**The data**
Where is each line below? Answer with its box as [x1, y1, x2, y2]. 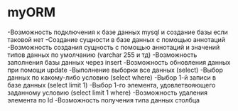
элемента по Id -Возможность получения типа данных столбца [7, 95, 200, 104]
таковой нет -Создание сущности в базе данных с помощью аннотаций [7, 35, 226, 43]
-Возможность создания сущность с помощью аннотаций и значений [7, 43, 220, 51]
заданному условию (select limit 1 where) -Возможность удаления [7, 88, 208, 97]
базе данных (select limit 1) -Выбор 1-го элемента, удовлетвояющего [7, 80, 216, 89]
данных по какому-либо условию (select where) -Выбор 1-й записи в [7, 73, 217, 82]
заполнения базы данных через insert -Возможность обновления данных [7, 58, 231, 66]
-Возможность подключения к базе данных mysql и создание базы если [7, 28, 229, 36]
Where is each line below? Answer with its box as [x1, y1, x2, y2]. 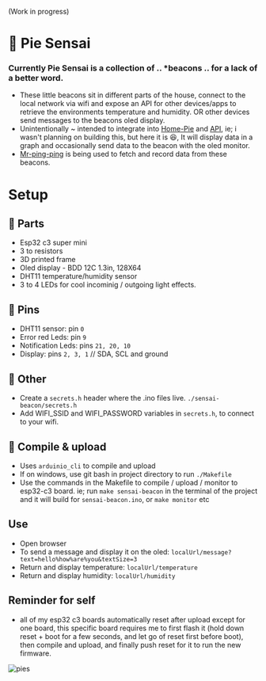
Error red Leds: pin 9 [19, 333, 87, 342]
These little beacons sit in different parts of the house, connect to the [19, 90, 246, 100]
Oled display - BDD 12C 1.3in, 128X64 [19, 263, 142, 272]
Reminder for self [8, 594, 96, 607]
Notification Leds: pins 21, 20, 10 [19, 340, 131, 351]
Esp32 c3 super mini [19, 238, 87, 248]
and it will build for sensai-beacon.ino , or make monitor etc [19, 494, 210, 504]
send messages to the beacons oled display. [19, 116, 165, 125]
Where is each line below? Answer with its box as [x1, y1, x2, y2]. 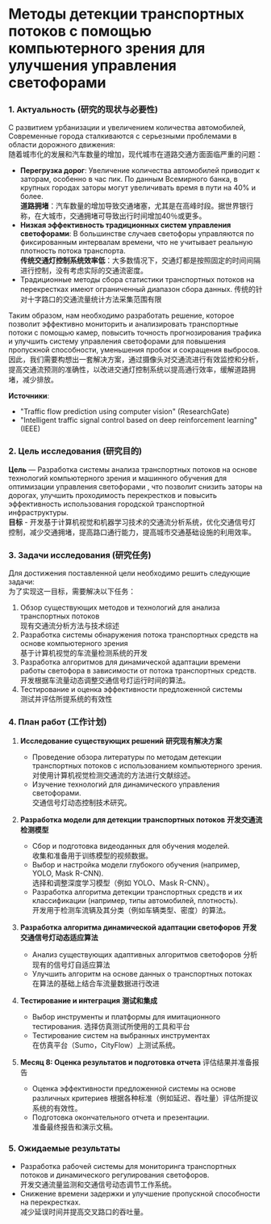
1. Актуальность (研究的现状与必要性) [8, 104, 159, 116]
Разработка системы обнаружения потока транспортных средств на [19, 630, 259, 639]
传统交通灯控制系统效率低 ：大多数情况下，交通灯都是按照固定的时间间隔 [19, 255, 261, 265]
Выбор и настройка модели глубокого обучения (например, [31, 860, 240, 870]
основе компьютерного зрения [19, 639, 128, 648]
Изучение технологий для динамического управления [31, 779, 220, 789]
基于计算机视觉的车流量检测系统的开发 [19, 648, 148, 658]
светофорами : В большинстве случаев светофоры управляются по [19, 229, 254, 238]
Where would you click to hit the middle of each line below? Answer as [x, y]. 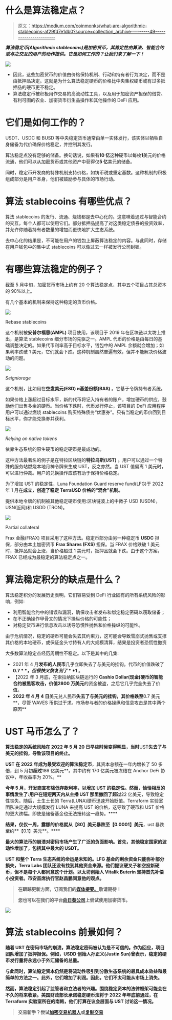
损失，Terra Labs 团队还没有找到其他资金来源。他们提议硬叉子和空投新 [80, 865]
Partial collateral [22, 527]
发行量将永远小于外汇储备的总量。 [46, 960]
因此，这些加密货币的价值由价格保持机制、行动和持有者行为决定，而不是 [89, 74]
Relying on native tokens [31, 438]
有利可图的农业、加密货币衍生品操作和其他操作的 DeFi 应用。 [77, 100]
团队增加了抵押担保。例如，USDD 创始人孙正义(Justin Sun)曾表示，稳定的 [84, 954]
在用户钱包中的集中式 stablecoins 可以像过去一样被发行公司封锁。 [75, 247]
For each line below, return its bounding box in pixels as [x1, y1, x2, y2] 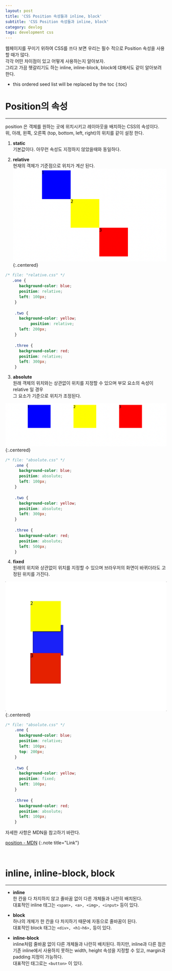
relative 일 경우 [12, 386, 44, 392]
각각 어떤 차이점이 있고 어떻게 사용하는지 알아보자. [5, 58, 105, 64]
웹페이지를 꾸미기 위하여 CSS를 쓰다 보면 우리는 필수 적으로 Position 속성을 [5, 45, 156, 51]
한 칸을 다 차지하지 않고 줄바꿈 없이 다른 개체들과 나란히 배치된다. [12, 896, 142, 902]
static [12, 140, 26, 146]
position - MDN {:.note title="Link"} [5, 840, 79, 846]
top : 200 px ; [18, 749, 45, 754]
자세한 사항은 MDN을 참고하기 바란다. [5, 829, 80, 836]
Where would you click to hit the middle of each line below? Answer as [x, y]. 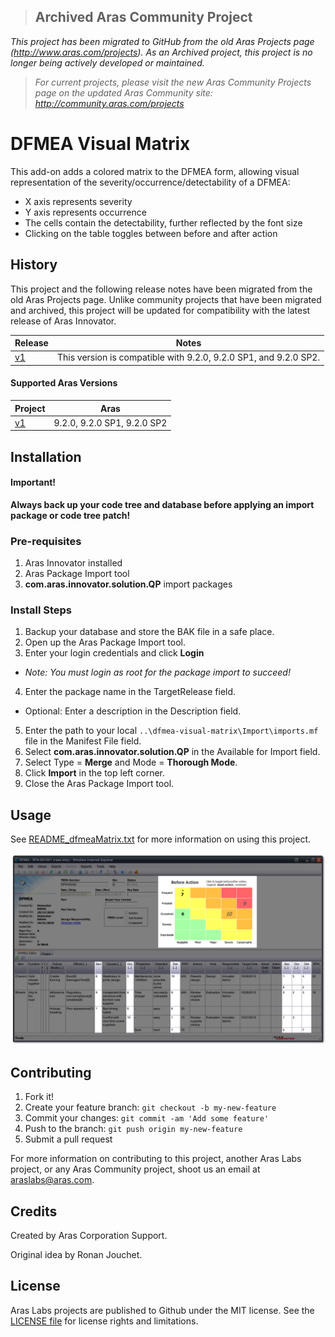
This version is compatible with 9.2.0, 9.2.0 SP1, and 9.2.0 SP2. [188, 357]
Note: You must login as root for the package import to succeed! [157, 672]
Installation [46, 456]
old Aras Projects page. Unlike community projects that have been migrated [166, 299]
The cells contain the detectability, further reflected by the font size [163, 222]
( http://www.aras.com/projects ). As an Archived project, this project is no [161, 52]
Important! [33, 482]
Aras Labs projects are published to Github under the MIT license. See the [162, 1310]
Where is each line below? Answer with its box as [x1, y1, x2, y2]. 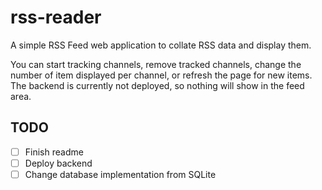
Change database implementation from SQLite [24, 168, 217, 180]
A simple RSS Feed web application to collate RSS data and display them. [10, 39, 312, 51]
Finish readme [24, 146, 84, 158]
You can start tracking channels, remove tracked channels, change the [10, 58, 302, 70]
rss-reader [10, 6, 102, 29]
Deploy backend [24, 157, 93, 169]
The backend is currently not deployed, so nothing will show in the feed [10, 79, 305, 91]
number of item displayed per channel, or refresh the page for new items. [10, 69, 313, 81]
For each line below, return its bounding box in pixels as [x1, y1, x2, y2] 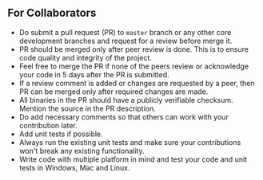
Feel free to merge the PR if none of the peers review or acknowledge [18, 61, 249, 71]
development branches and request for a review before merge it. [18, 36, 233, 45]
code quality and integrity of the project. [18, 53, 153, 62]
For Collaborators [7, 6, 97, 20]
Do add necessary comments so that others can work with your [18, 112, 229, 122]
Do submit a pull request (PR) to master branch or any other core [18, 27, 232, 37]
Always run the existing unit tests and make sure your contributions [18, 137, 241, 147]
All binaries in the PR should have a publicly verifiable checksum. [18, 95, 233, 104]
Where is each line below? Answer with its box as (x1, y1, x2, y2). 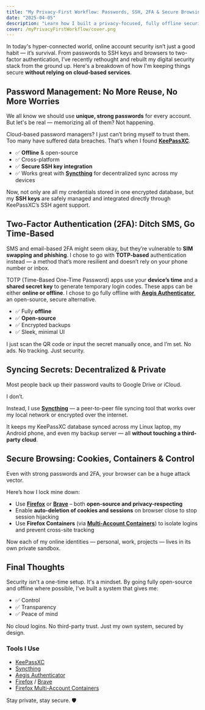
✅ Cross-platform (15, 156, 60, 163)
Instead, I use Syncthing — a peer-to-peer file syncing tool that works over (6, 404, 196, 412)
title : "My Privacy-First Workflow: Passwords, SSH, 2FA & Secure (6, 9, 179, 15)
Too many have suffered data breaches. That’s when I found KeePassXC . (6, 137, 191, 144)
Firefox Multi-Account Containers (15, 684, 99, 692)
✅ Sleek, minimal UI (15, 328, 65, 335)
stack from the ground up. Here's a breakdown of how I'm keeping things (6, 62, 191, 70)
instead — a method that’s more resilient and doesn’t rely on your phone (6, 257, 188, 265)
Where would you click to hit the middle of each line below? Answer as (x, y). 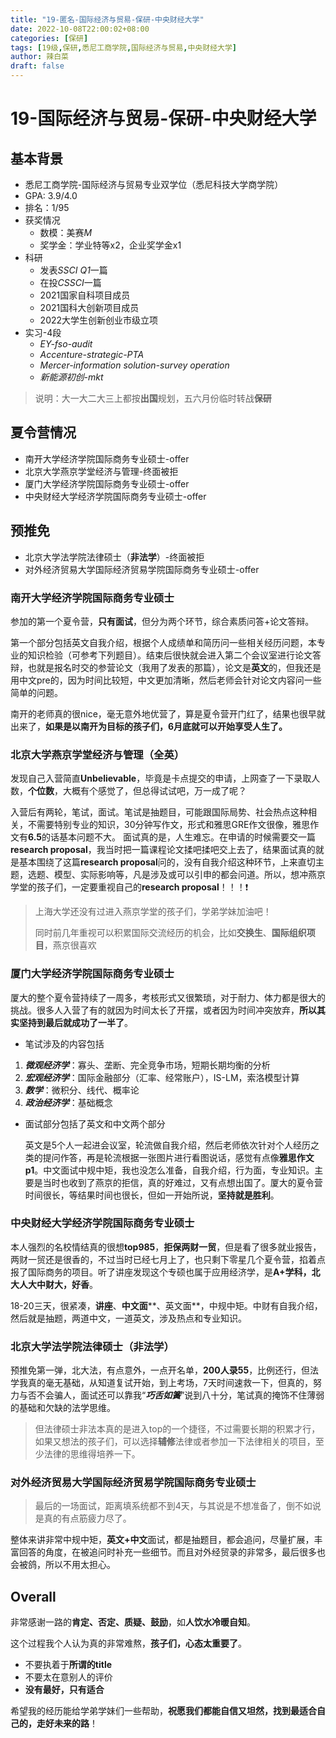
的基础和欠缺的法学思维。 (63, 1408)
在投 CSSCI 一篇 (70, 282)
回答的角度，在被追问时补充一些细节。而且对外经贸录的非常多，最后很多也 (172, 1552)
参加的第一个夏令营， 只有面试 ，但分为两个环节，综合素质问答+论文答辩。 (162, 621)
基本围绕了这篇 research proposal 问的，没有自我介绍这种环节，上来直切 (167, 862)
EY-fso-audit (66, 344)
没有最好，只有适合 (64, 1690)
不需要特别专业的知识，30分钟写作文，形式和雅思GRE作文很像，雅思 (169, 825)
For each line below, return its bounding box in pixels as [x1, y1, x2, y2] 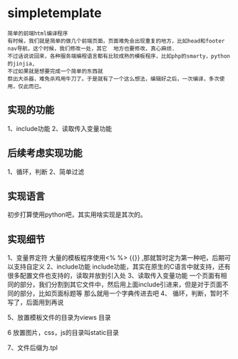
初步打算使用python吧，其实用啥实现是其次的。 [7, 210, 147, 219]
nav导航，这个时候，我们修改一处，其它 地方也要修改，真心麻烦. [7, 45, 175, 52]
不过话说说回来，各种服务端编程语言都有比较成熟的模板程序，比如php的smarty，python [7, 52, 230, 60]
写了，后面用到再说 [7, 298, 64, 307]
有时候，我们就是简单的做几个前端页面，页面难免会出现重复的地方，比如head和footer [7, 37, 225, 44]
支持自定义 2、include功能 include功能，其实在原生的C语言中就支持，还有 [13, 262, 231, 271]
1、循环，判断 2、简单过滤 [7, 167, 85, 176]
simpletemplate [7, 5, 102, 21]
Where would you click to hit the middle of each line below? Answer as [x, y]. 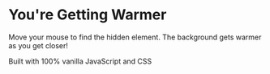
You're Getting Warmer [88, 15]
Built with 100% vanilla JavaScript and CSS [80, 61]
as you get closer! [39, 45]
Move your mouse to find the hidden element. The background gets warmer [135, 37]
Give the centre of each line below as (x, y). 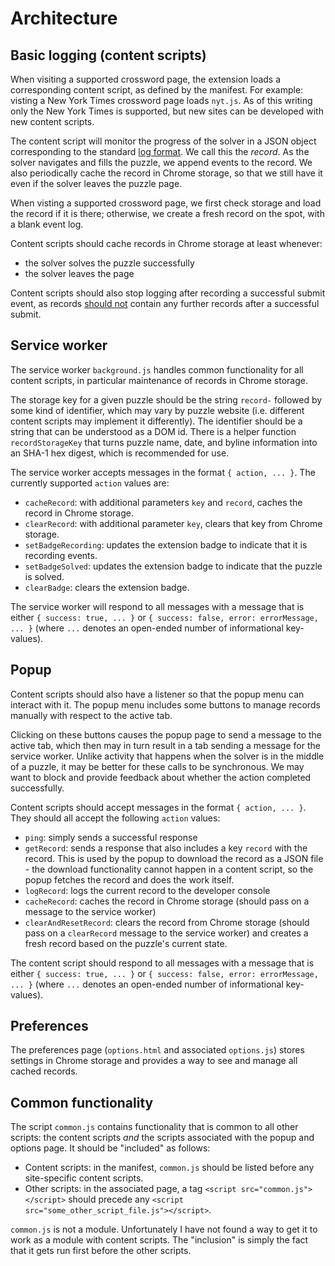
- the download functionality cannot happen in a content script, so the (169, 869)
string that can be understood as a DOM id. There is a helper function (153, 431)
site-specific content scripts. (84, 1178)
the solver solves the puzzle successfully (109, 263)
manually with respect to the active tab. (91, 715)
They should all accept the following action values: (115, 818)
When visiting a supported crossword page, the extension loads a (146, 79)
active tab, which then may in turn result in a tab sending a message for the (165, 745)

**Task to carry out**
Copy all of the listing word for word, minus the images.

**Written answer**
Where is each line below? Answer with its box as [x1, y1, x2, y2]. 
элемента по Id -Возможность получения типа данных столбца [7, 95, 200, 104]
таковой нет -Создание сущности в базе данных с помощью аннотаций [7, 35, 226, 43]
-Возможность создания сущность с помощью аннотаций и значений [7, 43, 220, 51]
заданному условию (select limit 1 where) -Возможность удаления [7, 88, 208, 97]
базе данных (select limit 1) -Выбор 1-го элемента, удовлетвояющего [7, 80, 216, 89]
данных по какому-либо условию (select where) -Выбор 1-й записи в [7, 73, 217, 82]
заполнения базы данных через insert -Возможность обновления данных [7, 58, 231, 66]
-Возможность подключения к базе данных mysql и создание базы если [7, 28, 229, 36]
Where is each line below? Answer with its box as [x1, y1, x2, y2]. 
Error red Leds: pin 9 [19, 333, 87, 342]
These little beacons sit in different parts of the house, connect to the [19, 90, 246, 100]
Oled display - BDD 12C 1.3in, 128X64 [19, 263, 142, 272]
Reminder for self [8, 594, 96, 607]
Notification Leds: pins 21, 20, 10 [19, 340, 131, 351]
Esp32 c3 super mini [19, 238, 87, 248]
and it will build for sensai-beacon.ino , or make monitor etc [19, 494, 210, 504]
send messages to the beacons oled display. [19, 116, 165, 125]
Where is each line below? Answer with its box as [x1, y1, x2, y2]. 
1. Актуальность (研究的现状与必要性) [8, 104, 159, 116]
Разработка системы обнаружения потока транспортных средств на [19, 630, 259, 639]
传统交通灯控制系统效率低 ：大多数情况下，交通灯都是按照固定的时间间隔 [19, 255, 261, 265]
Выбор и настройка модели глубокого обучения (например, [31, 860, 240, 870]
основе компьютерного зрения [19, 639, 128, 648]
Изучение технологий для динамического управления [31, 779, 220, 789]
基于计算机视觉的车流量检测系统的开发 [19, 648, 148, 658]
светофорами : В большинстве случаев светофоры управляются по [19, 229, 254, 238]
Where would you click to hit the middle of each line below? Answer as [x, y]. 
损失，Terra Labs 团队还没有找到其他资金来源。他们提议硬叉子和空投新 [80, 865]
Partial collateral [22, 527]
发行量将永远小于外汇储备的总量。 [46, 960]
因此，这些加密货币的价值由价格保持机制、行动和持有者行为决定，而不是 [89, 74]
Relying on native tokens [31, 438]
有利可图的农业、加密货币衍生品操作和其他操作的 DeFi 应用。 [77, 100]
团队增加了抵押担保。例如，USDD 创始人孙正义(Justin Sun)曾表示，稳定的 [84, 954]
在用户钱包中的集中式 stablecoins 可以像过去一样被发行公司封锁。 [75, 247]
For each line below, return its bounding box in pixels as [x1, y1, x2, y2] 
relative 일 경우 [12, 386, 44, 392]
각각 어떤 차이점이 있고 어떻게 사용하는지 알아보자. [5, 58, 105, 64]
웹페이지를 꾸미기 위하여 CSS를 쓰다 보면 우리는 필수 적으로 Position 속성을 [5, 45, 156, 51]
한 칸을 다 차지하지 않고 줄바꿈 없이 다른 개체들과 나란히 배치된다. [12, 896, 142, 902]
static [12, 140, 26, 146]
position - MDN {:.note title="Link"} [5, 840, 79, 846]
top : 200 px ; [18, 749, 45, 754]
자세한 사항은 MDN을 참고하기 바란다. [5, 829, 80, 836]
Where would you click to hit the middle of each line below? Answer as [x, y]. 
This version is compatible with 9.2.0, 9.2.0 SP1, and 9.2.0 SP2. [188, 357]
Note: You must login as root for the package import to succeed! [157, 672]
Installation [46, 456]
old Aras Projects page. Unlike community projects that have been migrated [166, 299]
The cells contain the detectability, further reflected by the font size [163, 222]
( http://www.aras.com/projects ). As an Archived project, this project is no [161, 52]
Important! [33, 482]
Aras Labs projects are published to Github under the MIT license. See the [162, 1310]
Where is each line below? Answer with its box as [x1, y1, x2, y2]. 
Change database implementation from SQLite [24, 168, 217, 180]
A simple RSS Feed web application to collate RSS data and display them. [10, 39, 312, 51]
Finish readme [24, 146, 84, 158]
You can start tracking channels, remove tracked channels, change the [10, 58, 302, 70]
rss-reader [10, 6, 102, 29]
Deploy backend [24, 157, 93, 169]
The backend is currently not deployed, so nothing will show in the feed [10, 79, 305, 91]
number of item displayed per channel, or refresh the page for new items. [10, 69, 313, 81]
For each line below, return its bounding box in pixels as [x1, y1, x2, y2] 
Feel free to merge the PR if none of the peers review or acknowledge [18, 61, 249, 71]
development branches and request for a review before merge it. [18, 36, 233, 45]
code quality and integrity of the project. [18, 53, 153, 62]
For Collaborators [7, 6, 97, 20]
Do add necessary comments so that others can work with your [18, 112, 229, 122]
Do submit a pull request (PR) to master branch or any other core [18, 27, 232, 37]
Always run the existing unit tests and make sure your contributions [18, 137, 241, 147]
All binaries in the PR should have a publicly verifiable checksum. [18, 95, 233, 104]
Where is each line below? Answer with its box as (x1, y1, x2, y2). 
✅ Cross-platform (15, 156, 60, 163)
Instead, I use Syncthing — a peer-to-peer file syncing tool that works over (6, 404, 196, 412)
title : "My Privacy-First Workflow: Passwords, SSH, 2FA & Secure (6, 9, 179, 15)
Too many have suffered data breaches. That’s when I found KeePassXC . (6, 137, 191, 144)
Firefox Multi-Account Containers (15, 684, 99, 692)
✅ Sleek, minimal UI (15, 328, 65, 335)
stack from the ground up. Here's a breakdown of how I'm keeping things (6, 62, 191, 70)
instead — a method that’s more resilient and doesn’t rely on your phone (6, 257, 188, 265)
Where would you click to hit the middle of each line below? Answer as (x, y). 
的基础和欠缺的法学思维。 (63, 1408)
在投 CSSCI 一篇 (70, 282)
回答的角度，在被追问时补充一些细节。而且对外经贸录的非常多，最后很多也 (172, 1552)
参加的第一个夏令营， 只有面试 ，但分为两个环节，综合素质问答+论文答辩。 (162, 621)
基本围绕了这篇 research proposal 问的，没有自我介绍这种环节，上来直切 (167, 862)
EY-fso-audit (66, 344)
没有最好，只有适合 (64, 1690)
不需要特别专业的知识，30分钟写作文，形式和雅思GRE作文很像，雅思 (169, 825)
For each line below, return its bounding box in pixels as [x1, y1, x2, y2] 
初步打算使用python吧，其实用啥实现是其次的。 [7, 210, 147, 219]
nav导航，这个时候，我们修改一处，其它 地方也要修改，真心麻烦. [7, 45, 175, 52]
不过话说说回来，各种服务端编程语言都有比较成熟的模板程序，比如php的smarty，python [7, 52, 230, 60]
写了，后面用到再说 [7, 298, 64, 307]
有时候，我们就是简单的做几个前端页面，页面难免会出现重复的地方，比如head和footer [7, 37, 225, 44]
支持自定义 2、include功能 include功能，其实在原生的C语言中就支持，还有 [13, 262, 231, 271]
1、循环，判断 2、简单过滤 [7, 167, 85, 176]
simpletemplate [7, 5, 102, 21]
Where would you click to hit the middle of each line below? Answer as [x, y]. 
You're Getting Warmer [88, 15]
Built with 100% vanilla JavaScript and CSS [80, 61]
as you get closer! [39, 45]
Move your mouse to find the hidden element. The background gets warmer [135, 37]
Give the centre of each line below as (x, y). 
- the download functionality cannot happen in a content script, so the (169, 869)
string that can be understood as a DOM id. There is a helper function (153, 431)
site-specific content scripts. (84, 1178)
the solver solves the puzzle successfully (109, 263)
manually with respect to the active tab. (91, 715)
They should all accept the following action values: (115, 818)
When visiting a supported crossword page, the extension loads a (146, 79)
active tab, which then may in turn result in a tab sending a message for the (165, 745)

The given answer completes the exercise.